The Moon is New (if delulu) in Sagittarius
Dispatches from the frozen banks of Mark Creek, as Neptune's fog machine stations direct and Mercury gets drunk on mead.
A New Moon in Sagittarius perfects this evening, illuminating the third decan of the archer. Most ancient texts see Saturn as presiding over this place, which feels apt: the Sun makes its solemn procession toward the solstice in the final degrees of Sagittarius. The year is old in its bones. Two golden vitamin D pills, hand-fed by my boyfriend, is my girl dinner (breakfast). In the darkest part of winter, it can feel like the scope of our lives shrink to a pin-prick hole. The flames of our spirit require more fastidious tending.
And there’s something wiley about this New Moon too. I’m not entirely sure I trust it. Mercury stations retrograde the same day, the planet of facts already answering to a slippery Saturn in Pisces. The coming lunation, which heralds the solstice, is also applying to a square of our time-line bender, Neptune. The planet of illusion and boundlessness (whether of the unexplored ocean depths or deep space) stationed direct just a few days ago. If you’re feeling lost in the sauce, disillusioned, disenchanted — know that this too will pass. Though Neptune’s fog horns feel ceaseless, this lunation also answers to Jupiter in Taurus: our unapologetic sensualist.
If, like me, your dreams have all but calcified under this murky Saturn-Neptune co-presence, tether yourself to small things. For me it’s been peeling the paper off the morning panettone, an extra ten minutes in corpse pose, or the delight of seeing cat and deer hoof prints wending their trails together by Mark Creek.
And within Saturn’s shrinking walls, the enchantment of small things sharpens. Hanging candles in a window generously hold a year’s regrets in their penumbra (the book I thought I’d start to write this year — and didn’t). As I type this, M is bent over the dining room table, measuring cardboard strips with a compass to make his ancestral julekurver, the woven heart-baskets from Norway. Snowflakes themselves, in their mysterious, Eschered fractals, have always felt like trimmings fluking from the ordered firmament above. The god-cut, cooling, puzzle pieces of distant stars.

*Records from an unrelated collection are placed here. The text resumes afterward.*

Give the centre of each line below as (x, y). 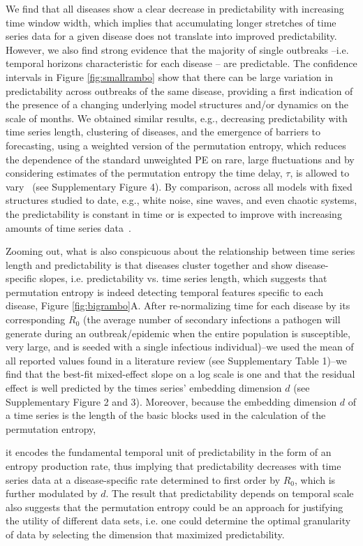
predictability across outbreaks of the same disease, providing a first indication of (179, 90)
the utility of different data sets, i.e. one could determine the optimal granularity (178, 521)
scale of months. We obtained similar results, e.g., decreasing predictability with (177, 118)
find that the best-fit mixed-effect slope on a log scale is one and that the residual (180, 374)
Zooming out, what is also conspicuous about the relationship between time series (180, 251)
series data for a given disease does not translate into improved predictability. (171, 36)
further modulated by (52, 493)
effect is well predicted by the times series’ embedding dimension (144, 388)
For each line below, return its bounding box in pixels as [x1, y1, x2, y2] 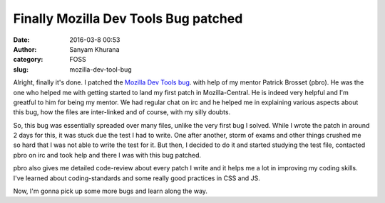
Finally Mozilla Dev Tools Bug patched [13, 11, 243, 26]
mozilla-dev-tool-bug [69, 65, 132, 74]
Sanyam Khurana [69, 45, 120, 53]
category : [13, 55, 43, 64]
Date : [13, 35, 30, 44]
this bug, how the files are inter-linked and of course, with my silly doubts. [13, 108, 231, 116]
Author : [13, 45, 37, 53]
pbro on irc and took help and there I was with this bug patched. [13, 150, 202, 159]
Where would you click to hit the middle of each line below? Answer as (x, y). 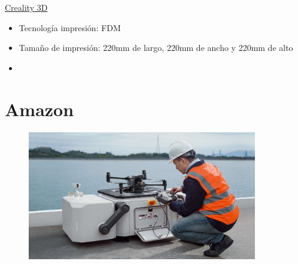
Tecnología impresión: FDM (70, 27)
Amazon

These last degrees of Sagittarius have a way of packing the far flung mysteries of the cosmos into the miniature. In the darkest part of winter, we praise the gods that live in tea-light flames, tinsel, and tin ornaments (Jupiter’s metal). It’s somehow easier to remember, in Sagittarius season, that the constellations themselves flicker with the joinery of stories that span millenia. That the oceans of emptiness between each fixed star are alive with metaphoric leaps. That the projection of our humanity, in all its delulu fallibility, onto the firmament above has bent the arc of our cosmos toward something more benevolent than entropic. Perhaps. As Simone Weil said, “Attention, taken to its highest degree, is the same thing as prayer. It presupposes faith and love. Absolutely unmixed attention is prayer.”
Sagittarius is given more to the epic than the small, interlocking rooms of the sonnet. And this is exactly why I think the Saturn rulership of that last decan is so productive — even if melancholy can haunt this part of the year. For the easily scattered flames of Sagittarius, Saturn provides the hearth. The metal poker. I’ve rediscovered the deep comfort of falling asleep as beeswax candles burn in our bedside lantern and make the room feel as if it’s breathing with us.
As Austin Coppock writes of this decan, “A primordial goddess, Necessity, here holds sway. When we look back, we see her behind us, hot on our heels like a wolf, red-eyed and baleful. Yet she also beckons from just over the next hill, glowing gold and warm, her arms wide to congratulate and embrace. We just have to get there.” Instead of the spectacle of fire spinners, this decan asks for winter logs. They may not be as glamorous as wands or fire-tipped arrows but they faithfully hold the day’s heat, which winter requires we ration. The cut glass surfaces of winter baubles refract December’s meager light and remind us that after the solstice it will build steadily again. A miracle, undoubtedly. Never gets old, that one.
The third decan also brings to mind these lines from Gaston Bachelard’s Psychoanalysis of Fire, in which the ritual of flame-gazing is elevated as a conduit for the processing of sorrows — its sinuous, constantly shifting abstractions a reminder that nothing is fixed. Not even grief’s sticky liquors.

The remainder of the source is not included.